* What needs to be done
Tally the lines below containing "dispersal" and report only the total.

* Records for the exercise
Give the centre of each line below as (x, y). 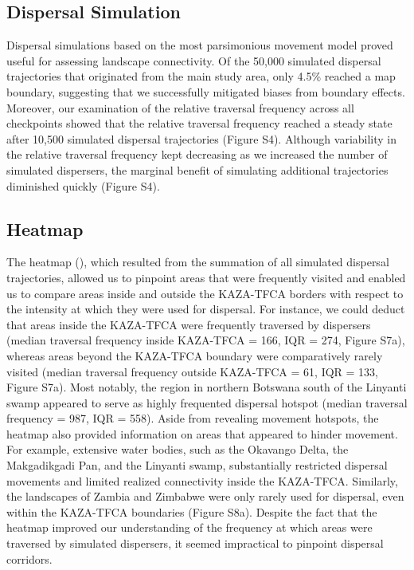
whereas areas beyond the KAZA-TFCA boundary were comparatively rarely (195, 355)
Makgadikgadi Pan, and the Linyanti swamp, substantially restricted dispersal (197, 465)
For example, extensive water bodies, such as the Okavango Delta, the (178, 449)
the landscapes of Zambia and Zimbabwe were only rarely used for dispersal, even (205, 496)
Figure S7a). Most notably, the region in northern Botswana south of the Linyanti (207, 387)
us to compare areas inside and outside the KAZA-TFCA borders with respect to (205, 293)
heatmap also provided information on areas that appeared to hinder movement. (202, 433)
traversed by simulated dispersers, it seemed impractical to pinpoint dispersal (195, 543)

* Your response
3